UPDATED 00:07 EDT / MARCH 25 2021

SECURITY

Insurance company CNA Financial goes offline following a cybersecurity attack

Insurance company CNA Financial Corp. has suffered a cybersecurity attack and the company’s offline as of late Wednesday.

The exact form of the attack is unknown. The company said on its website that it had been targeted by a “sophisticated cybersecurity attack.” The attack is said by the company to have caused “network disruption and impacted certain CNA systems, including corporate email.”

“Upon learning of the incident, we immediately engaged a team of third-party forensic experts to investigate and determine the full scope of this incident, which is ongoing,” the company said. “We have alerted law enforcement and will be cooperating with them as they conduct their own investigation.”
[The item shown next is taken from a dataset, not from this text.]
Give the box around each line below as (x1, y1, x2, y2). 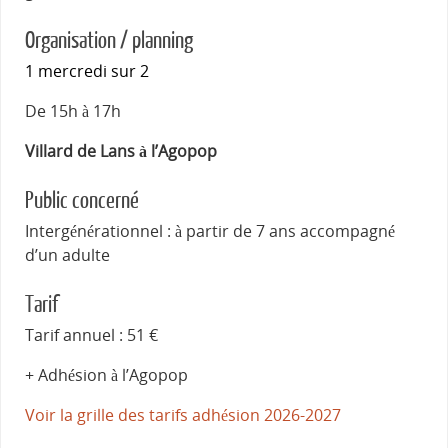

The likeliest culprit is a ransomware attack. While not saying it was REvil, Bleeping Computer reported that the REvil ransomware gang stated in a recent interview that insurance companies are valuable targets.

“Yes, this is one of the tastiest morsels,” a spokesperson for REvil said. “Especially to hack the insurers first — to get their customer base and work in a targeted way from there. And after you go through the list, then hit the insurer themselves.”

If it was REvil, the attack on CNA is yet another notch on its hacking list. The ransomware gang was last in the news March 21 for successfully targeting hardware and electronics firm Acer Inc. and demanding a $50 million ransom. Previous REvil victims include celebrity law firm Grubman Shire Meiselas & Sacks in May and foreign exchange provider Travelex in late December 2019.

But insurance companies are an especially tempting target, Saryu Nayyar, chief executive officer of unified security and risk analytics company Gurucul Solutions Pvt Ltd. A.G., told SiliconANGLE.

“If an attacker can extract a list of clients who have cyberattack insurance, those clients in turn become inviting targets themselves,” Nayyar explained. “Since they have insurance, they are seen as more likely to pay off a ransom. It’s a win-win for the attackers and a lose-lose for everyone else.”